The surveillance design called for sampling live, poor-doing pigs because notifiable pathogens may not produce remarkable clinical signs and early mortalities, including CSFV [36], ASFV [37], and FMDV [38]. Kirkland et al. [36] cautioned that CSFV strains of low or moderate virulence could circulate without notable clinical signs for 4–8 weeks. Schulz et al. [39] concluded that, depending on the virulence of the isolate, it could take up to a month for ASFV-related mortalities to be noted. Thus, sampling poor-doing live pigs would facilitate early detection by eliminating the expectation of telltale clinical signs and/or conspicuous mortalities.
Sampling live pigs also anticipates the need to quickly resolve ambiguous (“non-negative”) test results. The typical response to a non-negative surveillance sample result is retesting the original sample using the original test or a confirmatory assay. If the retest result is conclusive, the question is resolved. If not, the fact that the samples originated from live pigs means that it is likely possible to re-sample and retest the original pigs and/or their penmates to quickly resolve the issue. On the other hand, if the samples originated from dead pigs or pigs no longer on the farm, the resolution will require extensive sampling of animals on the farm of origin and on other epidemiologically relevant farms.
In this “generic” surveillance scenario it was not necessary to designate specific specimens to be collected or tests to be performed. While blood and serum are traditional surveillance specimens, a variety of more easily collected antemortem specimens are increasingly used in diagnostics and surveillance, e.g., blood swabs, nasal swabs, oropharyngeal swabs, and rectal swabs [40]. Trevisan et al. [41] documented this trend for the period 2007 to 2018 in a study of 547,873 diagnostic cases submitted to 4 Midwestern U.S. veterinary diagnostic laboratories for porcine reproductive and respiratory syndrome virus (PRRSV) testing. In 2007, 51% of the diagnostic cases included serum samples; in 2018, 21% of cases included serum samples, 35% included oral fluid samples, and 11% included processing fluid samples.
Sample collection by farm personnel working under the supervision of the farm veterinarian is common practice in many parts of the world. The use of easily collected antemortem samples will facilitate producer participation and is consistent with sampling by lay personnel. Regardless of the specimen(s) selected for use, the ability of lay participants to collect diagnostic samples is supported by the literature. In human medicine, Branson [42] reported that 156,121 (94.5%) of 165,194 self-collected dried blood spot specimens were acceptable for human immunodeficiency virus testing. The remaining 5.5% were disqualified for insufficient quantity, contamination, or excessive time between sampling and submission. Similarly, Tsang et al. [43] found no loss in diagnostic accuracy with self-collected oronasal swabs or oral fluid samples in a systematic review of 23 refereed studies involving severe acute respiratory syndrome coronavirus 2 (SARS-CoV-2) testing. In the veterinary literature, formal examples of the use of producer-collected samples include field studies on CSFV [44], PRRSV [45], and antibiotic resistance in Escherichia coli [46].

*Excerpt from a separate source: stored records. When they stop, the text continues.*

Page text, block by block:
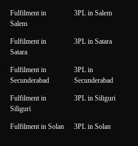
Fulfilment in
Salem
3PL in Salem
Fulfilment in
Satara
3PL in Satara
Fulfilment in
Secunderabad
3PL in
Secunderabad
Fulfilment in
Siliguri
3PL in Siliguri
Fulfilment in Solan 3PL in Solan
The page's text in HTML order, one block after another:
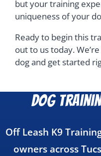
but your training
uniqueness of your
Ready to begin this
out to us today.
dog and get started
Dog
Off Leash K9
owners across
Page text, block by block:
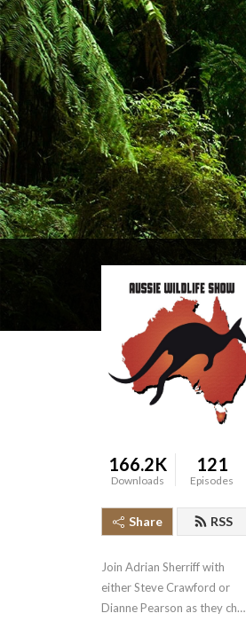
166.2K
Downloads
121
Episodes
Share RSS
Join Adrian Sherriff with
either Steve Crawford or
Dianne Pearson as they chat
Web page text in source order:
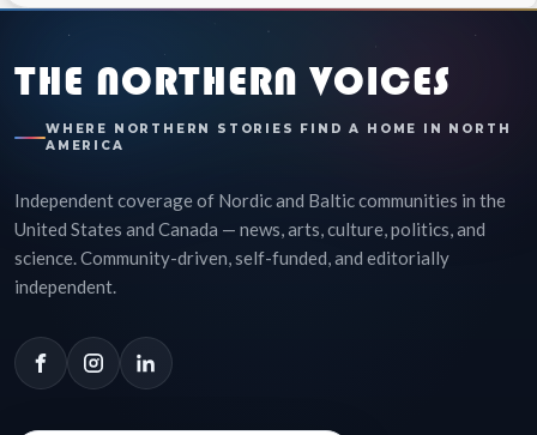
THE NORTHERN VOICES
WHERE NORTHERN STORIES FIND A HOME IN NORTH
AMERICA
Independent coverage of Nordic and Baltic communities in the
United States and Canada — news, arts, culture, politics, and
science. Community-driven, self-funded, and editorially
independent.
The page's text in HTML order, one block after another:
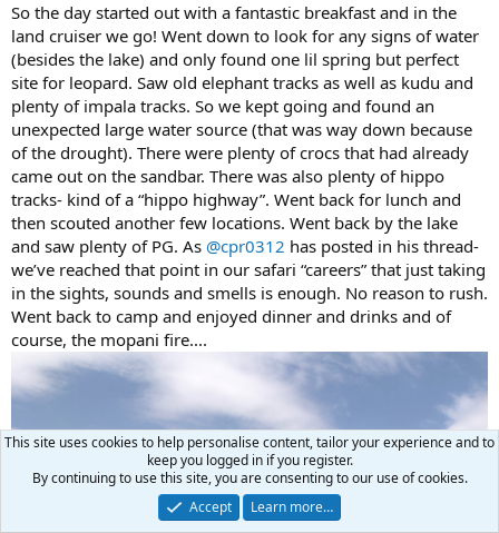
So the day started out with a fantastic breakfast and in the
land cruiser we go! Went down to look for any signs of water
(besides the lake) and only found one lil spring but perfect
site for leopard. Saw old elephant tracks as well as kudu and
plenty of impala tracks. So we kept going and found an
unexpected large water source (that was way down because
of the drought). There were plenty of crocs that had already
came out on the sandbar. There was also plenty of hippo
tracks- kind of a “hippo highway”. Went back for lunch and
then scouted another few locations. Went back by the lake
and saw plenty of PG. As @cpr0312 has posted in his thread-
we’ve reached that point in our safari “careers” that just taking
in the sights, sounds and smells is enough. No reason to rush.
Went back to camp and enjoyed dinner and drinks and of
course, the mopani fire....
This site uses cookies to help personalise content, tailor your experience and to
keep you logged in if you register.
By continuing to use this site, you are consenting to our use of cookies.
Accept
Learn more…
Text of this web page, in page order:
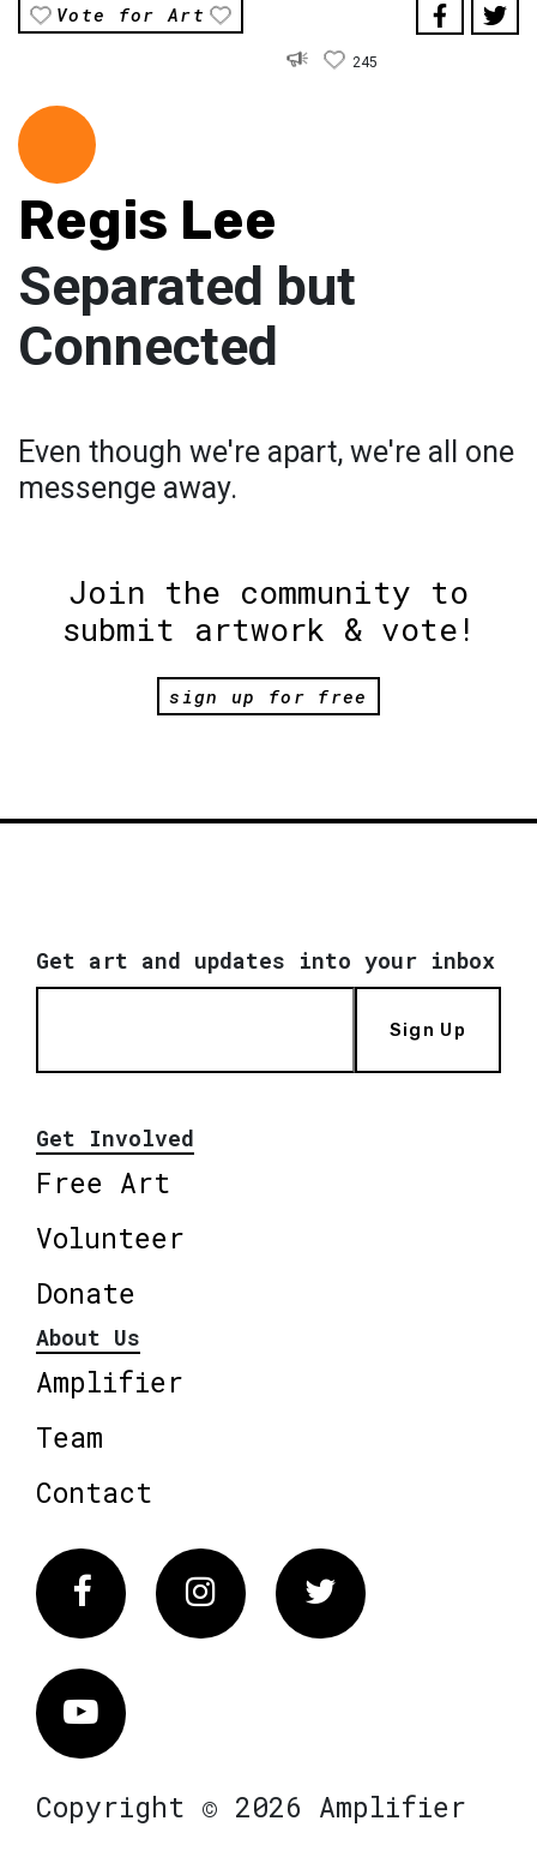
Vote for Art
245
Regis Lee
Separated but
Connected
Even though we're apart, we're all one
messenge away.
Join the community to
submit artwork & vote!
sign up for free
Get art and updates into your inbox
Sign Up
Get Involved
Free Art
Volunteer
Donate
About Us
Amplifier
Team
Contact
FacebookInstagram Twitter
Vimeo
Copyright © 2026 Amplifier

The use of farm personnel in sample collection acknowledges the fact that those who work with the pigs are also those most aware of recent changes in pig health and are best qualified to identify the appropriate animals to sample. Relevant to program sustainability, the use of farm personnel reduces sampling costs by eliminating the need to employ program samplers and integrates both scalability and responsiveness into the design. That is, because farm personnel are already on the farms, sample size and/or frequency can be quickly adjusted in response to changing circumstances, e.g., increased after the initial detection of the target to improve case finding and decreased after the threat is contained to reduce costs.

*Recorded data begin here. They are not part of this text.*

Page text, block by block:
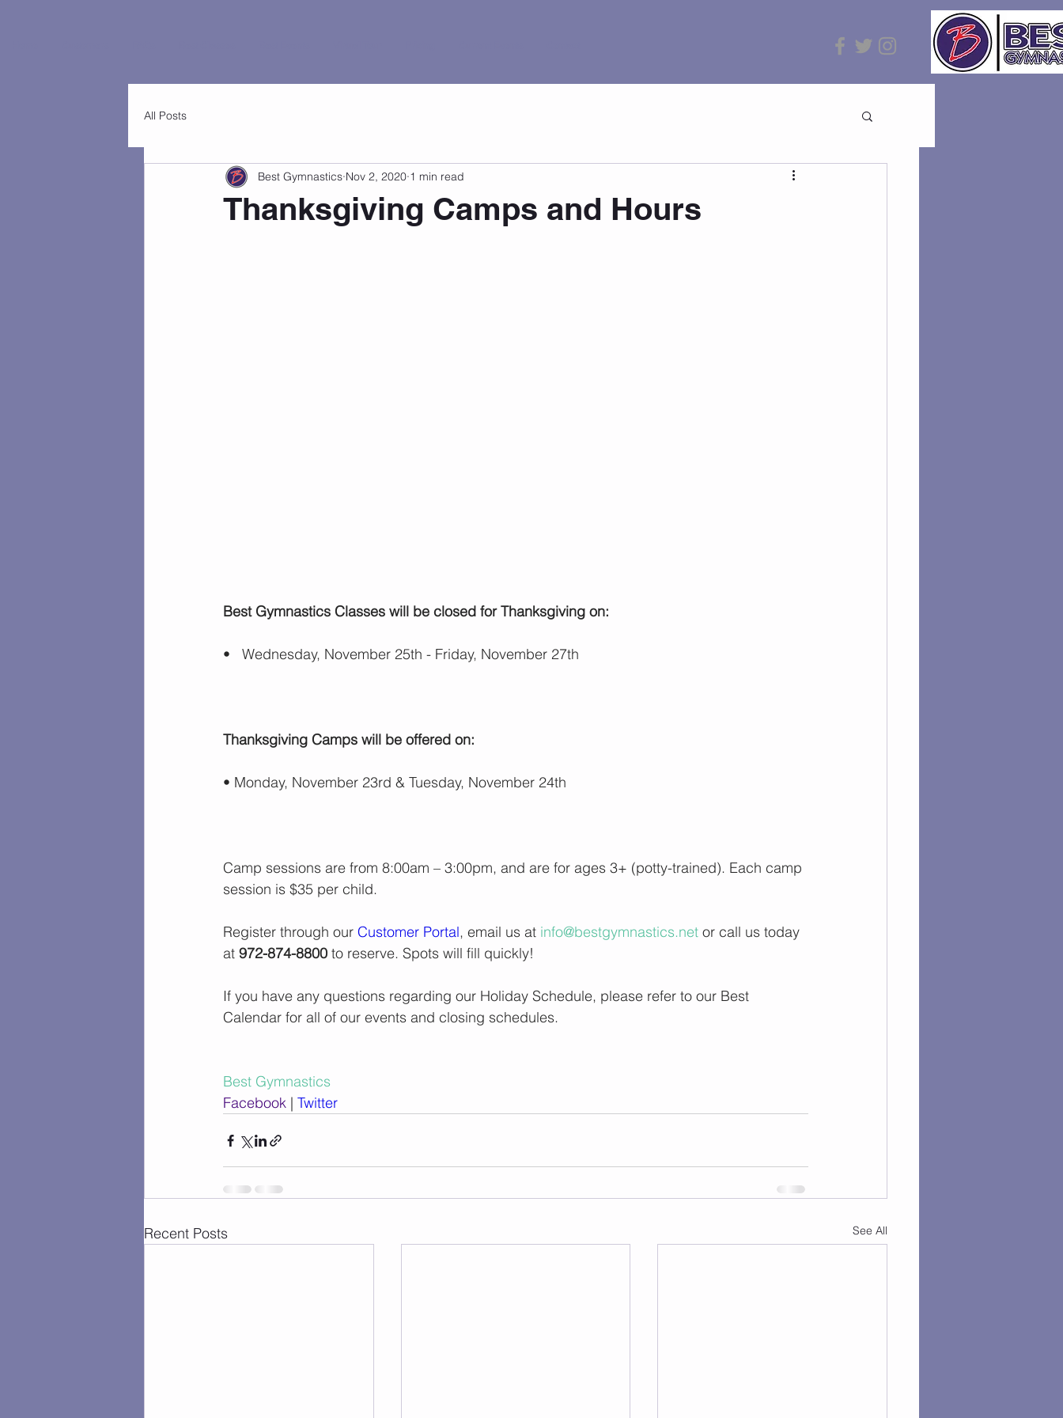
All Posts
Thanksgiving Camps and Hours
Best Gymnastics Nov 2, 2020 1 min read
Best Gymnastics Classes will be closed for Thanksgiving on:
•   Wednesday, November 25th - Friday, November 27th
Thanksgiving Camps will be offered on:
• Monday, November 23rd & Tuesday, November 24th
Camp sessions are from 8:00am – 3:00pm, and are for ages 3+ (potty-trained). Each camp
session is $35 per child.
Register through our Customer Portal, email us at info@bestgymnastics.net or call us today
at 972-874-8800 to reserve. Spots will fill quickly!
If you have any questions regarding our Holiday Schedule, please refer to our Best
Calendar for all of our events and closing schedules.
Best Gymnastics
Facebook | Twitter
Recent Posts See All

The final point in the surveillance design is the testing of samples in credentialed diagnostic laboratories. “Credentialed”, in this case, refers to laboratories operating under national or international standards, e.g., ISO/IEC 17025 [47,48]. Such laboratories have operational quality management systems, proper equipment, and the technical expertise to reliably perform testing. Further, many of these laboratories are equipped with laboratory information management systems and the capacity to report test results electronically, thereby facilitating timely reporting to participants and, if needed, animal health authorities. Alternatively, testing in the field using point-of-care test devices is sometimes suggested as a means to expedite the discovery of notifiable pathogens. This may be possible in the future, but not at present. Hobbs et al. [49] reported the most fundamental problem: “Inadequate regulatory guidance and poor industry oversight has led to a proliferation of point-of-care tests of varying quality and fitness for purpose …”. A number of issues would need to be addressed if point-of-care tests are to be used for notifiable pathogens, but at a minimum, an accounting system for tracking kits and test results will need to be in place to avoid misuse.

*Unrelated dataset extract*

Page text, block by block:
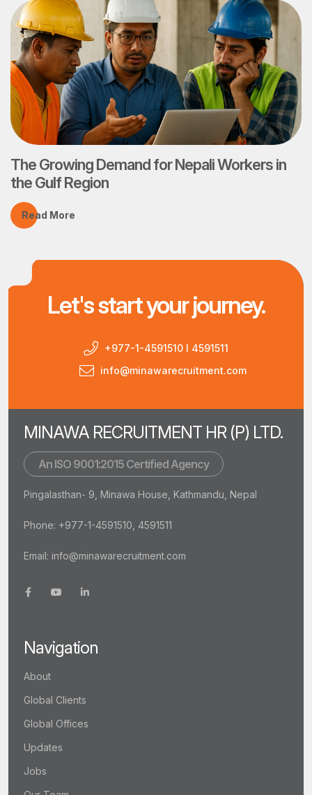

The performance analyses of the active participatory regional surveillance design were based on simulations of the spread (Phase 1) and detection (Phase 2) of an unspecified pathogen in a population of naïve swine farms representative of the Midwest U.S. The swine farm dataset was created using concentrated animal feeding operation (CAFO) permit records from eight U.S. states. CAFO permitting requirements and data quality were not standardized across states, but the data required for the pathogen spread simulations (farm geolocation, inventory, and production type) were provided in most cases. After resolving inconsistencies and missing data (Section 2.1), the dataset consisted of 17,521 swine farms holding 51,515,699 pigs in a region of ~1,582,000 km2 [50]. As a point of reference, the geographic area of Belgium, France, Germany, Luxembourg, the Netherlands, Portugal, and Spain is ~1,584,000 km2 [51].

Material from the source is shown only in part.